Il problema non è il lavoro, ovvio. Lavorare, di per sé, sarebbe un magnifico territorio di scambio d’energie tra individui della stessa specie: è così per me quando sono sveglio, è così per le api, è così per i macachi, è così per la Paedophryne Amauensis della Nuova Guinea, che comunque è solo una ranocchietta, peggio, la rana più piccola del mondo. In tutta la biosfera, solo in questo nostro Occidente il lavoro finisce fatalmente per trasformarsi in una specie di misuratore di qualità dell’individuo adulto. Ed è questa deformazione che, anziché evolverli, fa regredire gli esseri umani negli uffici verso stadi di molto anteriori al loro sviluppo di specie. Ecco che le vite negli uffici si trasformano in teatri di dinamiche ancestrali, primitive, di logiche di branco e sopraffazioni: dietro ogni scrivania cova di continuo l’animale, dietro ogni macchinetta del caffè un potenziale sacrificio umano, per fortuna quasi sempre solo in forma di metafora.

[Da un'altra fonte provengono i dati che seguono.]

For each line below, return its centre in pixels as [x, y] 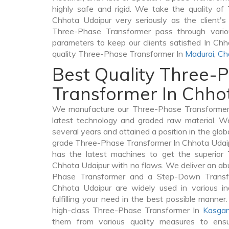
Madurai [200, 54]
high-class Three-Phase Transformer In [128, 210]
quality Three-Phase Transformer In [119, 54]
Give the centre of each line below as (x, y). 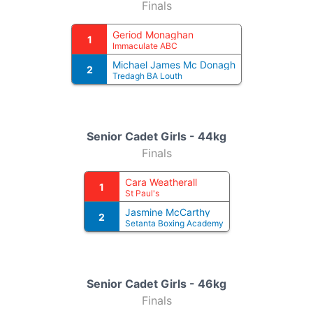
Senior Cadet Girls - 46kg (156, 284)
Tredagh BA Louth (147, 76)
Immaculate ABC (145, 46)
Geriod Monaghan (153, 35)
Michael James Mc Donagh (174, 65)
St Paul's (142, 193)
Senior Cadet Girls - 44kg (156, 136)
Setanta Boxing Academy (174, 223)
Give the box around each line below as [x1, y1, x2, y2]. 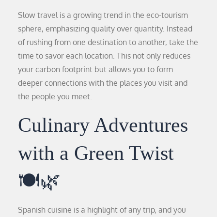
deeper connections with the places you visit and [18, 77, 188, 88]
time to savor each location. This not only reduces [18, 50, 191, 61]
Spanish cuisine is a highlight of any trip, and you [18, 204, 186, 215]
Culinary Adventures [18, 113, 188, 136]
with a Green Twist [18, 141, 174, 164]
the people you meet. [18, 91, 93, 101]
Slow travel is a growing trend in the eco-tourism [18, 10, 188, 20]
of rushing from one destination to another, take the [18, 37, 199, 47]
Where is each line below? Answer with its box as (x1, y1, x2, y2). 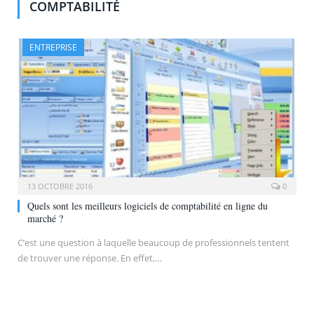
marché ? (27, 211, 63, 225)
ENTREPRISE (29, 41, 77, 53)
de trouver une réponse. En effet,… (18, 251, 162, 264)
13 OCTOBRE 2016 (27, 180, 93, 191)
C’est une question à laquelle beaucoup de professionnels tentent (18, 235, 289, 249)
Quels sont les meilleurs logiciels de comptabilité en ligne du (27, 198, 268, 212)
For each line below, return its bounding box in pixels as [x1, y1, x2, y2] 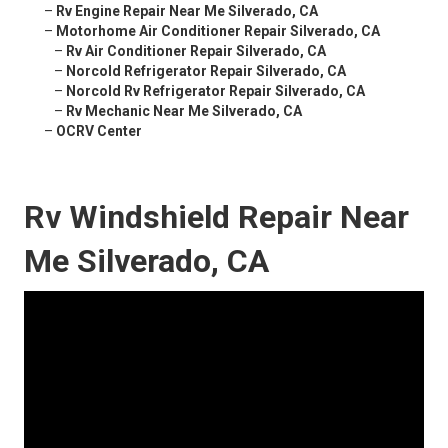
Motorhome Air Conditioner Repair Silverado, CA [56, 23, 380, 40]
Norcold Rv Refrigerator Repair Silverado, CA [66, 83, 365, 100]
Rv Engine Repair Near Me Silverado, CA [56, 3, 318, 20]
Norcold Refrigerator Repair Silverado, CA [66, 63, 346, 80]
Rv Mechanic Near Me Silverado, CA [66, 103, 302, 120]
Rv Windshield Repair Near [24, 198, 409, 237]
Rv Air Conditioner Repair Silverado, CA [66, 43, 326, 60]
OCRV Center [56, 123, 142, 140]
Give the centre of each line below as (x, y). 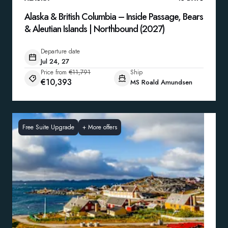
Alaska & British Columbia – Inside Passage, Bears (114, 17)
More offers (103, 127)
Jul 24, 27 (55, 61)
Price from (54, 72)
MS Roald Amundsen (161, 82)
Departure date (60, 51)
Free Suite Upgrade (48, 127)
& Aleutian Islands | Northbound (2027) (94, 29)
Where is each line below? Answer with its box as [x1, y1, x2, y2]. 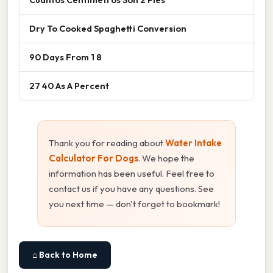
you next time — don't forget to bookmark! [49, 197, 220, 210]
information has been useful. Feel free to [49, 167, 214, 179]
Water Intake [165, 136, 222, 149]
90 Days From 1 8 [29, 51, 102, 63]
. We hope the [138, 152, 194, 164]
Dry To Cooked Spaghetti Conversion [29, 22, 186, 34]
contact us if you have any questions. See [49, 182, 214, 194]
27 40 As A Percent [29, 79, 109, 91]
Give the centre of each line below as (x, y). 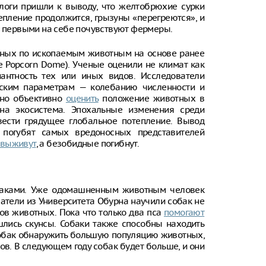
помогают (184, 212)
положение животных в (151, 98)
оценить (82, 98)
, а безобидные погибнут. (88, 143)
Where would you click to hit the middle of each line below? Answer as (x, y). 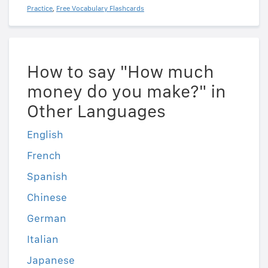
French (44, 156)
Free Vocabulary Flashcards (100, 9)
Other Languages (96, 111)
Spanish (47, 176)
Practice (40, 9)
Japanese (51, 260)
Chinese (47, 197)
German (47, 218)
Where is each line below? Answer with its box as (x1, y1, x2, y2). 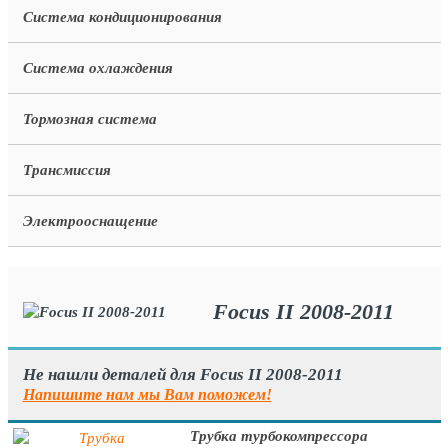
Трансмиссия (22, 162, 111, 178)
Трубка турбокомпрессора (189, 428, 368, 444)
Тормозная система (22, 111, 157, 127)
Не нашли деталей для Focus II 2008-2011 (22, 365, 343, 384)
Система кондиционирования (22, 9, 222, 25)
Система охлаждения (22, 60, 173, 76)
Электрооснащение (22, 213, 158, 229)
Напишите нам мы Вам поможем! (22, 386, 272, 403)
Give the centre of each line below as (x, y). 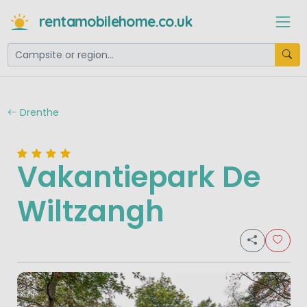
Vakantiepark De (138, 177)
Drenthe (38, 112)
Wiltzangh (90, 212)
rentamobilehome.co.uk (116, 22)
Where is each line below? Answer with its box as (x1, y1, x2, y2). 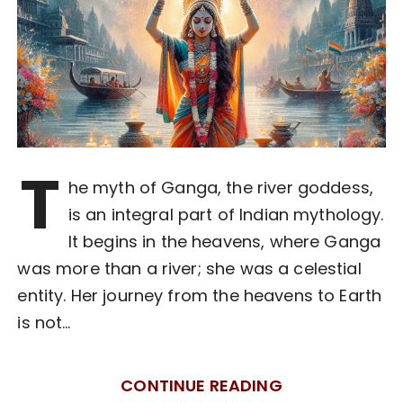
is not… (17, 310, 71, 334)
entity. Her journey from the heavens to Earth (17, 283, 382, 307)
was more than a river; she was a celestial (17, 256, 362, 280)
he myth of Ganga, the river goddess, (67, 175, 374, 199)
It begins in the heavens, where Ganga (67, 229, 381, 253)
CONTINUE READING (121, 373, 282, 397)
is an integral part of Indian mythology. (67, 202, 384, 226)
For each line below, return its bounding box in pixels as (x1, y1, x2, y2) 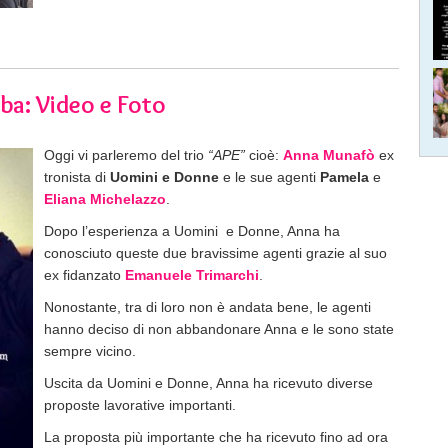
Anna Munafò (283, 146, 375, 163)
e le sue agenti (219, 168, 320, 185)
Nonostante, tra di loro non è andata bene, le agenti (44, 298, 371, 315)
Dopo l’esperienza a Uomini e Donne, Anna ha (44, 222, 340, 239)
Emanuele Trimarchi (125, 266, 259, 283)
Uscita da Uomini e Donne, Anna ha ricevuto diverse (44, 374, 373, 391)
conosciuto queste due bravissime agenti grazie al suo (44, 244, 387, 261)
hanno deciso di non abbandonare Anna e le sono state (44, 320, 394, 337)
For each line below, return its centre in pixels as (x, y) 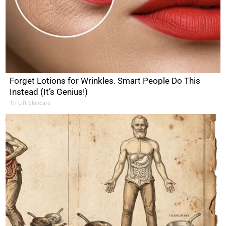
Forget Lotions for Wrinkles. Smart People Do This (105, 80)
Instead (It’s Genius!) (49, 92)
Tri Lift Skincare (30, 103)
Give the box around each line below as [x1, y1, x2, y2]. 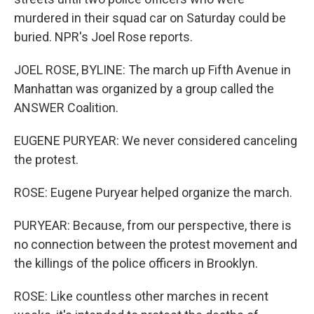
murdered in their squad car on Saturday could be [14, 11, 286, 25]
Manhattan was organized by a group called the [14, 81, 274, 96]
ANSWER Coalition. [14, 100, 118, 115]
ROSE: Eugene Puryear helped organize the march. [14, 185, 292, 200]
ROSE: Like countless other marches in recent [14, 289, 268, 303]
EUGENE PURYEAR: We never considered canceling [14, 133, 297, 148]
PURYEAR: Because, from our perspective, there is [14, 218, 292, 233]
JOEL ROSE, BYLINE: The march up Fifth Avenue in [14, 62, 291, 77]

E per piacere non venitemi a dire che l’uomo può vivere tranquillamente senza parlare con l’universo solo perché la domenica i multisala sono pieni di gente. È l’universo che ci chiama. Altrimenti non si spiega perché proprio stamattina, un attimo prima di mettermi a scrivere il pezzo che state leggendo, l’universo mi ha messo in mano Cuore di Tenebra di Conrad, precisamente nel punto in cui Marlow ha appena finito di riparare il suo stramaledetto battello: «Avevo scoperto quello che sapevo fare. No, non è che io ami il lavoro. Preferisco stare senza far niente a pensare a tutte le belle cose che si possono fare. Non mi piace lavorare. A nessuno piace. Però amo ciò che c’è nel lavoro. La possibilità di scoprire se stessi. La propria realtà, valida per noi, non per gli altri. Quello che nessun altro potrà mai sapere. Gli altri possono notare solo la parte esteriore».